* **Given entries**

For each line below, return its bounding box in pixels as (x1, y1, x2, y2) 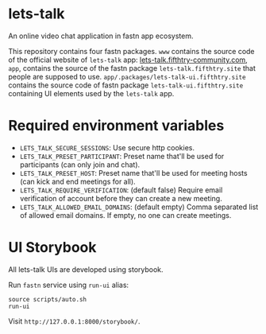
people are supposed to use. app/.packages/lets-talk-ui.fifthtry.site (8, 72, 246, 81)
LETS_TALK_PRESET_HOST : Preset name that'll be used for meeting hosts (19, 168, 248, 177)
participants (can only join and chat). (19, 160, 141, 169)
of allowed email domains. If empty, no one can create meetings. (19, 210, 232, 219)
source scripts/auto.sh (8, 295, 87, 303)
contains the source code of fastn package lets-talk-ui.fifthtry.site (8, 80, 244, 90)
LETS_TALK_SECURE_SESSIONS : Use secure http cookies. (19, 142, 195, 152)
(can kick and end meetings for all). (19, 177, 137, 186)
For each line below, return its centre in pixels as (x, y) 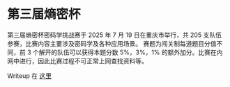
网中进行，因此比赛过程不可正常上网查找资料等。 (77, 61)
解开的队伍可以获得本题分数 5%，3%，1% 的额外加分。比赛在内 (131, 52)
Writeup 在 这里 (30, 76)
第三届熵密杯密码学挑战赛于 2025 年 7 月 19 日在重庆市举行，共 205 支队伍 (114, 35)
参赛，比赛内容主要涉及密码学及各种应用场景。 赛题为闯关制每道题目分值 (112, 43)
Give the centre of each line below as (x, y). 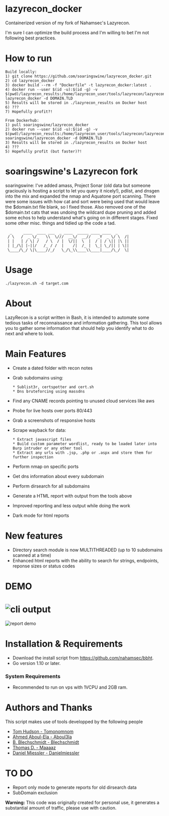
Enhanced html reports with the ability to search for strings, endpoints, (86, 560)
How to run (29, 58)
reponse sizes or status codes (44, 566)
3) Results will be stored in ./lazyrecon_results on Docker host (76, 142)
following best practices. (31, 38)
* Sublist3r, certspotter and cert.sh (53, 387)
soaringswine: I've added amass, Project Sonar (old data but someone (78, 185)
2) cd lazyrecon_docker (30, 81)
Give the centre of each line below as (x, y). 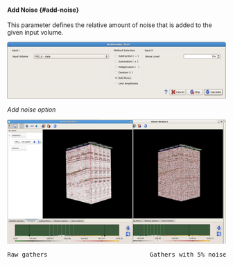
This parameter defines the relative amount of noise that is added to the (110, 25)
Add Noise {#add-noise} (43, 10)
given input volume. (35, 33)
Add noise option (32, 109)
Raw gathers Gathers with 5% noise (117, 254)
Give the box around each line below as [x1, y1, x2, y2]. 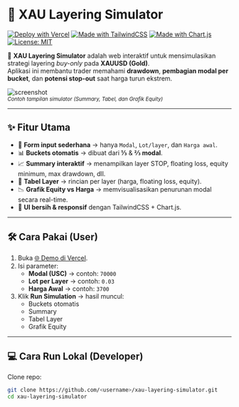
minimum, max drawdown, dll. [17, 169, 106, 177]
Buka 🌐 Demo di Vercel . [17, 253, 88, 262]
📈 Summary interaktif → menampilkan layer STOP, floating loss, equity [17, 159, 229, 168]
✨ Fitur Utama [7, 121, 71, 134]
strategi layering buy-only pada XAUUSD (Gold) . [7, 58, 150, 67]
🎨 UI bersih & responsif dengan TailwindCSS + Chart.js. [17, 202, 182, 211]
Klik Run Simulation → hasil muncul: [17, 292, 124, 300]
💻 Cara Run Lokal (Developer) [7, 350, 144, 362]
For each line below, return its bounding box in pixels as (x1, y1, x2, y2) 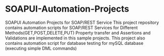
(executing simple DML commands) (5, 45, 77, 51)
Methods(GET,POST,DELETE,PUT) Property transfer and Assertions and (5, 30, 151, 36)
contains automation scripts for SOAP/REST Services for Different (5, 24, 138, 30)
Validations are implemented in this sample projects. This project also (5, 35, 145, 41)
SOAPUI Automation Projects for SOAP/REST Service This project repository (5, 19, 159, 25)
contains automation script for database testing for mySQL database (5, 40, 144, 46)
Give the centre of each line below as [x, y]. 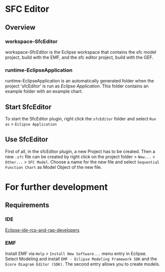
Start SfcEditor [28, 107]
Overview [20, 27]
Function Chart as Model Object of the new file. [54, 167]
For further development [56, 187]
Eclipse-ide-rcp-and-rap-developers [42, 230]
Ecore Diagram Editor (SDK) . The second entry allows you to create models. [83, 264]
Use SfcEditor [27, 139]
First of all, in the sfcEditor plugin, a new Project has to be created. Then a [80, 151]

* **Exercise**
Go through the listing and copy each line with the string "that".

* **Result**
LETS_TALK_PRESET_HOST : Preset name that'll be used for meeting hosts (19, 168, 248, 177)
This parameter defines the relative amount of noise that is added to the (110, 25)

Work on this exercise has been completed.